┌────────
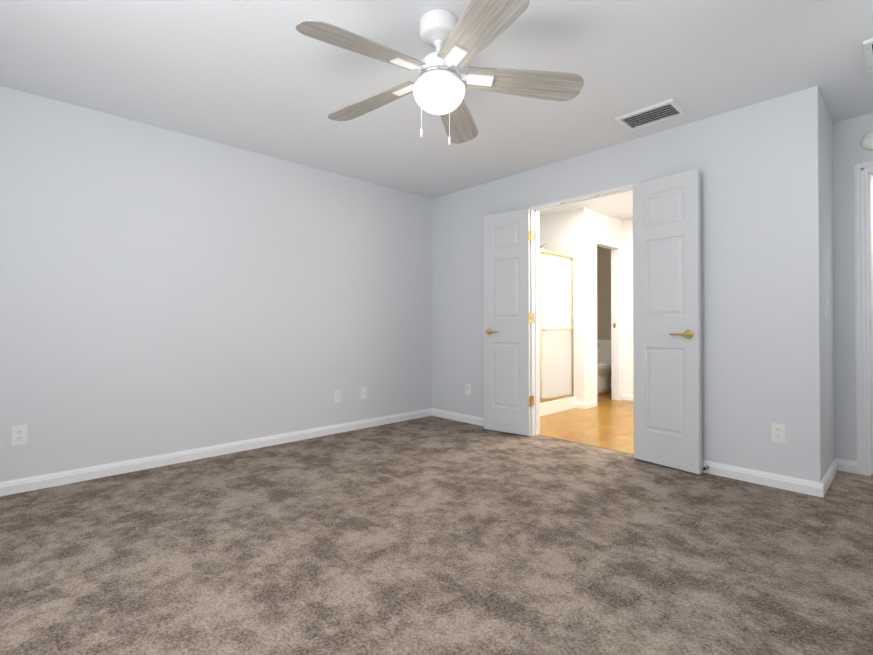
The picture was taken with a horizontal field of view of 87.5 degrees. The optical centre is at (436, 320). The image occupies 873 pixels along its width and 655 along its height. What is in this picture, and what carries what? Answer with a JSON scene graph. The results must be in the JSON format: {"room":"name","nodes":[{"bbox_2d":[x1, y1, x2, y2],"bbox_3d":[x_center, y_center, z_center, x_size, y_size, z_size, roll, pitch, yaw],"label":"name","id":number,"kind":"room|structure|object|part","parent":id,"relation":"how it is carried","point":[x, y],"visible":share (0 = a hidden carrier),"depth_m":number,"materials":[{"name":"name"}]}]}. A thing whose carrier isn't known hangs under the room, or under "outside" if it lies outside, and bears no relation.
{"room":"empty bedroom","nodes":[
{"label":"empty bedroom","id":0,"kind":"room"},
{"bbox_2d":[0,86,431,481],"bbox_3d":[-0.350,-0.162,4.934,7.960,2.440,0.120,1,-1,-44],"label":"wall","id":1,"kind":"structure","parent":0,"point":[164,291],"depth_m":3.39,"materials":[{"name":"paint"}]},
{"bbox_2d":[12,425,26,445],"bbox_3d":[-2.525,0.693,2.763,0.070,0.115,0.007,1,-1,-44],"label":"electrical outlet","id":2,"kind":"object","parent":1,"relation":"attached to","point":[19,435],"visible":1,"depth_m":2.76,"materials":[{"name":"white plastic"}]},
{"bbox_2d":[0,408,431,496],"bbox_3d":[-1.559,1.006,3.677,4.190,0.082,0.014,1,-1,-44],"label":"baseboard","id":3,"kind":"structure","parent":1,"relation":"attached to","point":[21,485],"depth_m":3.37,"materials":[{"name":"white wood"}]},
{"bbox_2d":[334,390,340,402],"bbox_3d":[-0.931,0.707,4.283,0.070,0.115,0.007,1,-1,-44],"label":"electrical outlet","id":4,"kind":"object","parent":1,"relation":"attached to","point":[337,395],"visible":1,"depth_m":4.28,"materials":[{"name":"white plastic"}]},
{"bbox_2d":[360,387,366,398],"bbox_3d":[-0.714,0.709,4.484,0.070,0.115,0.018,1,-1,-44],"label":"outlet plate","id":5,"kind":"object","parent":1,"relation":"attached to","point":[363,392],"visible":1,"depth_m":4.49,"materials":[{"name":"white plastic"}]},
{"bbox_2d":[0,416,872,654],"bbox_3d":[1.412,1.084,3.328,8.370,0.080,5.020,1,-1,-44],"label":"floor carpet","id":6,"kind":"object","parent":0,"point":[431,535],"visible":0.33,"depth_m":2.00,"materials":[{"name":"brown carpet"}]},
{"bbox_2d":[0,0,872,220],"bbox_3d":[1.412,-1.436,3.352,8.370,0.080,5.020,1,-1,-44],"label":"ceiling","id":7,"kind":"structure","parent":0,"point":[265,77],"depth_m":2.56,"materials":[{"name":"paint"}]},
{"bbox_2d":[295,0,583,144],"bbox_3d":[-0.027,-1.103,2.124,1.283,0.610,1.316,1,-1,-44],"label":"ceiling fan","id":8,"kind":"object","parent":7,"relation":"hanging from","point":[438,87],"visible":1,"depth_m":2.07,"materials":[{"name":"wood"},{"name":"painted metal"},{"name":"glass"}]},
{"bbox_3d":[0.012,-1.038,2.143,0.244,0.114,0.244,0,-1,-44],"label":"globe","id":9,"kind":"part","parent":8,"relation":"part of"},
{"bbox_2d":[615,98,686,130],"bbox_3d":[1.450,-1.389,3.094,0.260,0.018,0.375,1,-1,-44],"label":"ceiling vent","id":10,"kind":"object","parent":7,"relation":"in","point":[655,113],"visible":0.98,"depth_m":3.08,"materials":[{"name":"white metal"}]},
{"bbox_2d":[863,38,872,72],"bbox_3d":[2.496,-1.398,2.201,0.380,0.016,0.620,1,-1,-44],"label":"ceiling vent","id":11,"kind":"object","parent":7,"relation":"in","point":[868,47],"visible":1,"depth_m":2.37,"materials":[{"name":"white"}]},
{"bbox_2d":[539,207,595,401],"bbox_3d":[1.543,-0.152,5.966,0.285,2.440,1.000,1,-1,-44],"label":"wall","id":12,"kind":"structure","parent":0,"point":[577,227],"depth_m":5.58,"materials":[{"name":"paint"}]},
{"bbox_2d":[538,392,633,454],"bbox_3d":[2.427,1.064,5.209,3.545,0.013,3.300,1,-1,-44],"label":"floor","id":13,"kind":"structure","parent":0,"point":[606,422],"depth_m":4.59,"materials":[{"name":"brown wood"}]},
{"bbox_2d":[540,243,575,415],"bbox_3d":[1.036,0.030,5.544,1.029,2.069,0.908,1,-1,-44],"label":"shower enclosure","id":14,"kind":"object","parent":13,"relation":"on","point":[557,361],"visible":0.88,"depth_m":5.49,"materials":[{"name":"glass"}]},
{"bbox_2d":[597,339,610,392],"bbox_3d":[2.542,0.681,6.953,0.653,0.785,0.456,1,-1,-44],"label":"toilet","id":15,"kind":"object","parent":13,"relation":"on","point":[603,364],"visible":0.52,"depth_m":6.86,"materials":[{"name":"white ceramic"}]},
{"bbox_2d":[597,246,610,383],"bbox_3d":[2.873,-0.141,7.234,0.120,2.440,1.000,1,-1,-44],"label":"wall","id":16,"kind":"structure","parent":0,"point":[603,293],"depth_m":7.34,"materials":[{"name":"paint"}]},
{"bbox_2d":[595,211,621,245],"bbox_3d":[2.592,-0.149,6.345,1.755,2.440,0.100,1,-1,-44],"label":"wall","id":17,"kind":"structure","parent":0,"point":[608,228],"depth_m":5.96,"materials":[{"name":"paint"}]},
{"bbox_2d":[594,237,621,406],"bbox_3d":[2.196,0.012,5.957,0.752,2.111,0.116,1,-1,-44],"label":"door frame","id":18,"kind":"structure","parent":17,"relation":"attached to","point":[616,318],"depth_m":6.15,"materials":[{"name":"white wood"}]},
{"bbox_2d":[432,86,822,482],"bbox_3d":[1.155,-0.171,3.965,0.120,2.440,3.360,1,-1,-44],"label":"wall","id":19,"kind":"structure","parent":0,"point":[758,165],"depth_m":3.02,"materials":[{"name":"paint"}]},
{"bbox_2d":[432,408,483,425],"bbox_3d":[0.411,1.015,4.637,0.014,0.082,1.285,1,-1,-44],"label":"baseboard","id":20,"kind":"structure","parent":19,"relation":"attached to","point":[455,416],"depth_m":4.81,"materials":[{"name":"white wood"}]},
{"bbox_2d":[465,384,470,394],"bbox_3d":[0.325,0.712,4.735,0.007,0.115,0.070,1,-1,-44],"label":"electrical outlet","id":21,"kind":"object","parent":19,"relation":"attached to","point":[467,389],"visible":1,"depth_m":4.73,"materials":[{"name":"white plastic"}]},
{"bbox_2d":[484,209,531,435],"bbox_3d":[0.662,0.010,4.283,0.482,2.060,0.140,0,-1,37],"label":"door","id":22,"kind":"structure","parent":19,"relation":"in","point":[507,322],"depth_m":4.26,"materials":[{"name":"painted wood"},{"name":"brass"}]},
{"bbox_2d":[532,231,533,405],"bbox_3d":[1.210,-0.027,3.838,0.034,1.600,0.948,1,-1,-44],"label":"jamb hinge leaves","id":23,"kind":"object","parent":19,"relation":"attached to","point":[532,318],"visible":0.44,"depth_m":4.18,"materials":[{"name":"gold metal"}]},
{"bbox_2d":[530,183,637,435],"bbox_3d":[1.244,-0.001,3.870,0.128,2.098,0.988,1,-1,-44],"label":"door frame","id":24,"kind":"structure","parent":19,"relation":"attached to","point":[535,325],"depth_m":4.19,"materials":[{"name":"white wood"}]},
{"bbox_2d":[633,168,701,473],"bbox_3d":[1.635,0.001,3.273,0.140,2.060,0.482,0,-1,-36],"label":"door","id":25,"kind":"structure","parent":19,"relation":"in","point":[667,324],"depth_m":3.23,"materials":[{"name":"painted wood"},{"name":"brass"}]},
{"bbox_2d":[702,460,827,497],"bbox_3d":[1.906,1.000,3.070,0.014,0.082,1.071,1,-1,-44],"label":"baseboard","id":26,"kind":"structure","parent":19,"relation":"attached to","point":[798,485],"depth_m":2.87,"materials":[{"name":"white wood"}]},
{"bbox_2d":[771,423,784,442],"bbox_3d":[2.130,0.699,2.843,0.007,0.115,0.070,1,-1,-44],"label":"electrical outlet","id":27,"kind":"object","parent":19,"relation":"attached to","point":[777,432],"visible":1,"depth_m":2.84,"materials":[{"name":"white plastic"}]},
{"bbox_2d":[622,219,632,394],"bbox_3d":[3.340,-0.157,5.441,0.120,2.440,2.240,1,-1,-44],"label":"wall","id":28,"kind":"structure","parent":0,"point":[627,306],"depth_m":6.15,"materials":[{"name":"paint"}]},
{"bbox_2d":[622,394,633,400],"bbox_3d":[3.282,1.021,5.375,0.040,0.082,2.240,1,-1,-44],"label":"baseboard","id":29,"kind":"structure","parent":28,"relation":"attached to","point":[629,397],"depth_m":6.13,"materials":[{"name":"white wood"}]},
{"bbox_2d":[820,93,834,477],"bbox_3d":[3.257,-0.173,3.732,2.600,2.440,0.120,1,-1,-44],"label":"wall","id":30,"kind":"structure","parent":0,"point":[827,290],"depth_m":2.98,"materials":[{"name":"paint"}]},
{"bbox_2d":[824,297,827,315],"bbox_3d":[2.463,-0.091,2.882,0.070,0.115,0.012,1,-1,-44],"label":"light switch","id":31,"kind":"object","parent":30,"relation":"attached to","point":[825,306],"visible":0.96,"depth_m":2.86,"materials":[{"name":"white plastic"}]},
{"bbox_2d":[822,458,843,487],"bbox_3d":[2.546,0.999,2.938,0.710,0.082,0.030,1,-1,-44],"label":"baseboard","id":32,"kind":"structure","parent":30,"relation":"attached to","point":[838,464],"depth_m":3.05,"materials":[{"name":"white wood"}]},
{"bbox_2d":[832,113,872,460],"bbox_3d":[3.312,-0.182,2.747,0.120,2.440,1.380,1,-1,-44],"label":"wall","id":33,"kind":"structure","parent":0,"point":[849,151],"depth_m":3.16,"materials":[{"name":"paint"}]},
{"bbox_2d":[854,161,872,475],"bbox_3d":[3.234,-0.019,2.817,0.138,2.115,0.950,1,-1,-44],"label":"door frame","id":34,"kind":"structure","parent":33,"relation":"attached to","point":[863,172],"depth_m":3.09,"materials":[{"name":"white wood"}]},
{"bbox_2d":[861,130,872,150],"bbox_3d":[2.926,-1.214,3.045,0.040,0.140,0.140,1,-1,-44],"label":"smoke detector","id":35,"kind":"object","parent":33,"relation":"attached to","point":[867,141],"visible":1,"depth_m":3.06,"materials":[{"name":"white plastic"}]},
{"bbox_3d":[3.992,-0.176,3.396,0.120,2.440,1.380,1,-1,-44],"label":"wall","id":36,"kind":"structure","parent":0,"visible":0},
{"bbox_2d":[871,190,872,357],"bbox_3d":[3.892,-0.016,3.400,0.016,2.120,0.945,1,-1,-44],"label":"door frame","id":37,"kind":"structure","parent":36,"relation":"attached to","point":[872,260],"depth_m":3.73,"materials":[{"name":"white wood"}]}
]}
└────────
REQUIRED ACTION ->
Copy each line of the listing above that contains the word "brass".

SOLUTION FOR THIS EXERCISE ->
{"bbox_2d":[484,209,531,435],"bbox_3d":[0.662,0.010,4.283,0.482,2.060,0.140,0,-1,37],"label":"door","id":22,"kind":"structure","parent":19,"relation":"in","point":[507,322],"depth_m":4.26,"materials":[{"name":"painted wood"},{"name":"brass"}]},
{"bbox_2d":[633,168,701,473],"bbox_3d":[1.635,0.001,3.273,0.140,2.060,0.482,0,-1,-36],"label":"door","id":25,"kind":"structure","parent":19,"relation":"in","point":[667,324],"depth_m":3.23,"materials":[{"name":"painted wood"},{"name":"brass"}]},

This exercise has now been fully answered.